EXERCISE PROMPT: A line belongs in the answer if it contains "kitchen"; copy every such line from the entries below.

[GIVEN INFORMATION]

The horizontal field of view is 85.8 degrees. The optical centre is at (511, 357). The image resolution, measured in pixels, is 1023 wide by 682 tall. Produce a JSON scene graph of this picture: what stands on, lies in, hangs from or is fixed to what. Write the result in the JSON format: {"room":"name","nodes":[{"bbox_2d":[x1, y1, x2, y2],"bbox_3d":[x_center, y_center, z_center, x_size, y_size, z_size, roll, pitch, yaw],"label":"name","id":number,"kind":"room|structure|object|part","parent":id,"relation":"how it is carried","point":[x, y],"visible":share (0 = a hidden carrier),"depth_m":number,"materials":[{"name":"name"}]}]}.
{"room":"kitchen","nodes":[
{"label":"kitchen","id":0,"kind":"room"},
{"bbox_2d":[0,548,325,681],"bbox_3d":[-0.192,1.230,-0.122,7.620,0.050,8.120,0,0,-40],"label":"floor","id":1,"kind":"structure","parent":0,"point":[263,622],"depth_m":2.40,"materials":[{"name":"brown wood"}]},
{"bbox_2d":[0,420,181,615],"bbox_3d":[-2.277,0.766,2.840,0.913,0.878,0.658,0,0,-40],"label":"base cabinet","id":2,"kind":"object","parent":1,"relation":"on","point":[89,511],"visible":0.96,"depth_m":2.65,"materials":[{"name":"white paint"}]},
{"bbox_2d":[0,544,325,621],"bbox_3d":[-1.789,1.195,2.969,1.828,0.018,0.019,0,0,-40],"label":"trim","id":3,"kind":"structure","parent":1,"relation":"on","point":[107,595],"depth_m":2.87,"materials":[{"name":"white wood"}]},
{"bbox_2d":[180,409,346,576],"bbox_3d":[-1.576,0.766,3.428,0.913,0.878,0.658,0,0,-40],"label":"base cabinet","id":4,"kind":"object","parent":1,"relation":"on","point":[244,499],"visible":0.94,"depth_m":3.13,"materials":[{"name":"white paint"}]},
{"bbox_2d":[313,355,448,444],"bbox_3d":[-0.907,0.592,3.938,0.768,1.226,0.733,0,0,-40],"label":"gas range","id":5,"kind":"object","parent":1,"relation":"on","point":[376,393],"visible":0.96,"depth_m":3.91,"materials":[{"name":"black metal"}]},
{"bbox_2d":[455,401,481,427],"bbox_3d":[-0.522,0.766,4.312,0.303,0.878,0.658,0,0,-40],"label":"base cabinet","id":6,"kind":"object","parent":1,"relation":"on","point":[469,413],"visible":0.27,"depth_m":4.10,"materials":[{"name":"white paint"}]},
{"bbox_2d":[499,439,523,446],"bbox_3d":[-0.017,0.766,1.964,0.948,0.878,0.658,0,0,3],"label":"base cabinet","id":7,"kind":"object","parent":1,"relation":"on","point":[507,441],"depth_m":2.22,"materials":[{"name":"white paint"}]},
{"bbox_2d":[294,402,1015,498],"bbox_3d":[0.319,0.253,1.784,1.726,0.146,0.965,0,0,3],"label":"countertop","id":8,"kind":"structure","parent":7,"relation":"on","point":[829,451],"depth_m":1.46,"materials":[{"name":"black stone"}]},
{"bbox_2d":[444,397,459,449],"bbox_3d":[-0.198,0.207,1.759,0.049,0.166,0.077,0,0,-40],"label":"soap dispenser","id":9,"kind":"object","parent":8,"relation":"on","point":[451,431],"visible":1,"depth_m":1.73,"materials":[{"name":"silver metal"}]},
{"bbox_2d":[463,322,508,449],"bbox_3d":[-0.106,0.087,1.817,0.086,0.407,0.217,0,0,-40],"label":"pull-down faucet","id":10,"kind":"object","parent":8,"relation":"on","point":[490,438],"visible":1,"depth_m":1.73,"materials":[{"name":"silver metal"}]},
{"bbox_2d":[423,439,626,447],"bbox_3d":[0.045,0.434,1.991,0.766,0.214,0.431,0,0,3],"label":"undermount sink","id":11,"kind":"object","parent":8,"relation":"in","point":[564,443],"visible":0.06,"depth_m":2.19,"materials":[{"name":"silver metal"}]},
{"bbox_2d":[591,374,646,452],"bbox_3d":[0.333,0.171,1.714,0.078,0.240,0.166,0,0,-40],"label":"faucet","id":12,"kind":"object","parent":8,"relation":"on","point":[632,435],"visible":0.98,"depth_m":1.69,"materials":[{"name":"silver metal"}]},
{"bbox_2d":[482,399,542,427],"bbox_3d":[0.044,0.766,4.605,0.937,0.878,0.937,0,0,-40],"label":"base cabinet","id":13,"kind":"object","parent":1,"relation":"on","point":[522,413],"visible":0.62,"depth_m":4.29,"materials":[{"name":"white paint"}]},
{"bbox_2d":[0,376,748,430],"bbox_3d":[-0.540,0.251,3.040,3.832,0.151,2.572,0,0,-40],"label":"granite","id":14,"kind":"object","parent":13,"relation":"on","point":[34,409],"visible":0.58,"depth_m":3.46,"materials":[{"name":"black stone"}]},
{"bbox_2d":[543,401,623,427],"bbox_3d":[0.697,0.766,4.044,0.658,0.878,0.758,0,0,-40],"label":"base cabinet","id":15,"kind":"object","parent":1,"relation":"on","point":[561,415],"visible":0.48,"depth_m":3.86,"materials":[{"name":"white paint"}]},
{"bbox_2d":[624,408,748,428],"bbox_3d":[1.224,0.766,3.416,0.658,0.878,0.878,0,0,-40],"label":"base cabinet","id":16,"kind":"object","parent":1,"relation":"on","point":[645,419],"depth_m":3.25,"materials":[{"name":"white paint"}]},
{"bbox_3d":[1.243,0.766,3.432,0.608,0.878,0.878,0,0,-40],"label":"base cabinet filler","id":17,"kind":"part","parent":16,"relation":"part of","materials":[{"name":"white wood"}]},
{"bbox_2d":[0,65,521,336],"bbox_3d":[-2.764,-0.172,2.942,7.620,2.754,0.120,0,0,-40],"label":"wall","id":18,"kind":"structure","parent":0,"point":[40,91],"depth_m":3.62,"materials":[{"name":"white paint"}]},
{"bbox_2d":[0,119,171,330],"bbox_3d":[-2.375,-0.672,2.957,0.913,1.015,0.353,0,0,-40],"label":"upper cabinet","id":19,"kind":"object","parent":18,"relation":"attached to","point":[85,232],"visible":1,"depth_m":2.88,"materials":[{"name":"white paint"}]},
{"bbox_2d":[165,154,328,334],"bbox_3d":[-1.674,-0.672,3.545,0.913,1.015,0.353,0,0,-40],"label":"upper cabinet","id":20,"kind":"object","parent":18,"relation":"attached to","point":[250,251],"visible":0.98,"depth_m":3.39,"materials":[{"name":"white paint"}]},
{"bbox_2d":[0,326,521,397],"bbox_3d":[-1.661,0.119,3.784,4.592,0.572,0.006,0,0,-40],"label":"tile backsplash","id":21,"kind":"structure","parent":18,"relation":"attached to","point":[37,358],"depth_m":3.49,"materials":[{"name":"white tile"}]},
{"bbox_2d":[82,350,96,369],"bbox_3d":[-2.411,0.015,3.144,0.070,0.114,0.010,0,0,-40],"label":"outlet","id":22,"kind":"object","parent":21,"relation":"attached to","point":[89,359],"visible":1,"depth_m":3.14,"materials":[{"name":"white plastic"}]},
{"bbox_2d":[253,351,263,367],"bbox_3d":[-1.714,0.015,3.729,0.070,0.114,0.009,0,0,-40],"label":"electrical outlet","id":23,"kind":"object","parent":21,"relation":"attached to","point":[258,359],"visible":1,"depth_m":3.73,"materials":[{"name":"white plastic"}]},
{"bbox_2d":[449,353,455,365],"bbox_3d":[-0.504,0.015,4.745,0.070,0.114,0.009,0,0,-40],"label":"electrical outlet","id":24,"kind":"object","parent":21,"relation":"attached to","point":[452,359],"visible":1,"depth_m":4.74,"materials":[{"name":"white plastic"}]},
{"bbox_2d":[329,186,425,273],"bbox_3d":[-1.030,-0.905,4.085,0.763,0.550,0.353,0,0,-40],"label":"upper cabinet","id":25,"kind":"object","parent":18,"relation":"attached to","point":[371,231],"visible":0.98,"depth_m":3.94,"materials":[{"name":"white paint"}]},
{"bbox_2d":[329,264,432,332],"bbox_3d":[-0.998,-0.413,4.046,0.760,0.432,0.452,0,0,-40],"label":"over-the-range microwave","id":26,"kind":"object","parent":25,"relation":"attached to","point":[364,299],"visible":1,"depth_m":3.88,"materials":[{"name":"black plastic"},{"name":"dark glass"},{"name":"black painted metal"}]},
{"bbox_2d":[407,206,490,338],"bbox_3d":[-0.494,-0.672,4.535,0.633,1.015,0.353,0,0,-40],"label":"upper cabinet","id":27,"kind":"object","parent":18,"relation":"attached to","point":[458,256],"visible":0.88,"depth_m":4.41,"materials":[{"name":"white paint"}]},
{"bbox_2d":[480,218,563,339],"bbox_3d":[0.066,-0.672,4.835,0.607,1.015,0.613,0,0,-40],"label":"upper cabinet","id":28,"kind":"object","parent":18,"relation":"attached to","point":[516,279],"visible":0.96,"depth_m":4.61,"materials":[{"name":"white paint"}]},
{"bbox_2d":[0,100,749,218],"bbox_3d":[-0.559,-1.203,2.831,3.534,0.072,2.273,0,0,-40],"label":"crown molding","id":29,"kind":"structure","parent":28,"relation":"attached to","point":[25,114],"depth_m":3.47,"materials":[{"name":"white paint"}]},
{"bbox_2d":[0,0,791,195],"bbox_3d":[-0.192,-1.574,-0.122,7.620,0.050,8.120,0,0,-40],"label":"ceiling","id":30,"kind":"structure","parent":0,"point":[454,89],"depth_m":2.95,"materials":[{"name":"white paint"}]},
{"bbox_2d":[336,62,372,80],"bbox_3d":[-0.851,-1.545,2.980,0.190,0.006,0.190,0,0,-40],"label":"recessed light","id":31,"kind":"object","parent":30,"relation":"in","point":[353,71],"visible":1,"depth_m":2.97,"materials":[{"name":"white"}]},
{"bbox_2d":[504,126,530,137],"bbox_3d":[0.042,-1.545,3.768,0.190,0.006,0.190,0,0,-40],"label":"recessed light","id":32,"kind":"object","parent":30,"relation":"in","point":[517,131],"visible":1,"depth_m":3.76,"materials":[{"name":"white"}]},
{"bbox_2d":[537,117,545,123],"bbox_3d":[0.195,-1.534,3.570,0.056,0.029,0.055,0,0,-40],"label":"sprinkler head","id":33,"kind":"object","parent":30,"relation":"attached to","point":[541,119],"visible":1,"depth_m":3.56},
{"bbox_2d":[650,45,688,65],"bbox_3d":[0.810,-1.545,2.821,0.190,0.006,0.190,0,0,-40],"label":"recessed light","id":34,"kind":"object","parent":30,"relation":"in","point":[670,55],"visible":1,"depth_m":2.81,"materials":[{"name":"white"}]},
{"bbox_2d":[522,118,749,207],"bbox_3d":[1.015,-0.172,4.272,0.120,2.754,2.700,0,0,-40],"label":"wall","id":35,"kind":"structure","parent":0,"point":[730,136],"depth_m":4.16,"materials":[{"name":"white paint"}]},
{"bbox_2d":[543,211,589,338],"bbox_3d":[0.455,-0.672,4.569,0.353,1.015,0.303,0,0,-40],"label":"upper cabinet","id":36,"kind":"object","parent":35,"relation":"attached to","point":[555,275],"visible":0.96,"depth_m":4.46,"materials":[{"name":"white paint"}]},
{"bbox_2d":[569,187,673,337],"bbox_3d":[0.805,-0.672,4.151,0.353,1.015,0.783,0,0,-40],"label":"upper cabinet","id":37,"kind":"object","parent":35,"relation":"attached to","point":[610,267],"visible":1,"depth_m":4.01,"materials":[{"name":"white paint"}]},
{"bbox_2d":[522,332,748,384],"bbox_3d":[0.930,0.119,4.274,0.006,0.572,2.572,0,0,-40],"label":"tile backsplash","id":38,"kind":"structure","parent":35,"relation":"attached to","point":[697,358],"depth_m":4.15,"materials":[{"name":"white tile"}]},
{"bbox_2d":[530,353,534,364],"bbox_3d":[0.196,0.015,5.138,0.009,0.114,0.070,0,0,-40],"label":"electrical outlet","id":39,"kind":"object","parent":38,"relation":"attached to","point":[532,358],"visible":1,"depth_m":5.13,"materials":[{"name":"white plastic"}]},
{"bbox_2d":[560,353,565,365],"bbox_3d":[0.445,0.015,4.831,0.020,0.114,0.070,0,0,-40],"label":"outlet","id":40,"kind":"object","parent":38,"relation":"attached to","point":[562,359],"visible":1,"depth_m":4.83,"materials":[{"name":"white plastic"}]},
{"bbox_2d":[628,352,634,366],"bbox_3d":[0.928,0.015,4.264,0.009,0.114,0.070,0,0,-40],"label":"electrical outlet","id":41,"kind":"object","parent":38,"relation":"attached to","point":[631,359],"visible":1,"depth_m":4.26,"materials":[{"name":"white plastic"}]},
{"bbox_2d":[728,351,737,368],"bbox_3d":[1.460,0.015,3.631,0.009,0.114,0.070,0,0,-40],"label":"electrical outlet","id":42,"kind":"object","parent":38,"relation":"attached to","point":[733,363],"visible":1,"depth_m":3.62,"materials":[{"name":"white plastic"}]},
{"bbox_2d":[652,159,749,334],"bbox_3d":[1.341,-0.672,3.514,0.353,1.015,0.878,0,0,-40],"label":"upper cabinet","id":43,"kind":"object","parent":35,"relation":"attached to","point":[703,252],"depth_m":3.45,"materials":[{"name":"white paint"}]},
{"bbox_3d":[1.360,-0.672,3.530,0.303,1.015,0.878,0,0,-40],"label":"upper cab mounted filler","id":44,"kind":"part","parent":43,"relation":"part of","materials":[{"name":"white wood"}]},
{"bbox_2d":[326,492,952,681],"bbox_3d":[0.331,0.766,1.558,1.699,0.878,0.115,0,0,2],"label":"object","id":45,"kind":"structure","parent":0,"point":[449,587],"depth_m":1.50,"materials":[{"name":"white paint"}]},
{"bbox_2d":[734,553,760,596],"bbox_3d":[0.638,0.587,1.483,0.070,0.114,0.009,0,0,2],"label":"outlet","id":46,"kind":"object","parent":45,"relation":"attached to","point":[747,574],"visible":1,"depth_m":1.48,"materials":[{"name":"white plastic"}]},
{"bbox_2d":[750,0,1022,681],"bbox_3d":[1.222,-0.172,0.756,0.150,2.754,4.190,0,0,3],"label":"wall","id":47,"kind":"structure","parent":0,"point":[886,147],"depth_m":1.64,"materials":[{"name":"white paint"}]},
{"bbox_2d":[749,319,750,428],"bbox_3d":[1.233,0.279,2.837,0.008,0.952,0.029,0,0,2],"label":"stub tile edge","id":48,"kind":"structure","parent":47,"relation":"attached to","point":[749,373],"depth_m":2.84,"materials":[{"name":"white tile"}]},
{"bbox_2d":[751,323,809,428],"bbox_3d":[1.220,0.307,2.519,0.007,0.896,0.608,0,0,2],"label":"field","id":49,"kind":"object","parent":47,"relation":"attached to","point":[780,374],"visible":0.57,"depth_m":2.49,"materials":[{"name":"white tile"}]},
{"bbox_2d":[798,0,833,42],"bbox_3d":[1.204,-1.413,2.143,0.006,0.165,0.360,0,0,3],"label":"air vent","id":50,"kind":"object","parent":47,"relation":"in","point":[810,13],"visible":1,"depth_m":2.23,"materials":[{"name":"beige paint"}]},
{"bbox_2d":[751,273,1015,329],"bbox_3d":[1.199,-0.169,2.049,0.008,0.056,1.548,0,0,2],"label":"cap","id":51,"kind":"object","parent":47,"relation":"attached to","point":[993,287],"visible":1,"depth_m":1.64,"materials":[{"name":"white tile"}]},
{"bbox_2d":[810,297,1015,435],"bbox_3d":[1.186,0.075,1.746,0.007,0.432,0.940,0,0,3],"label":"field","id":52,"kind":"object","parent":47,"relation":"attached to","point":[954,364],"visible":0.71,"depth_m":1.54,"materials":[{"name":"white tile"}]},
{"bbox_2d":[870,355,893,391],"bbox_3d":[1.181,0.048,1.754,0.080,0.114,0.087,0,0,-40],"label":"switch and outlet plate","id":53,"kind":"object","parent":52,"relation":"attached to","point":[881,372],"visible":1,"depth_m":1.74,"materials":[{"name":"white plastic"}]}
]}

[/GIVEN INFORMATION]

OUTPUT OF THE EXERCISE:
{"room":"kitchen","nodes":[
{"label":"kitchen","id":0,"kind":"room"},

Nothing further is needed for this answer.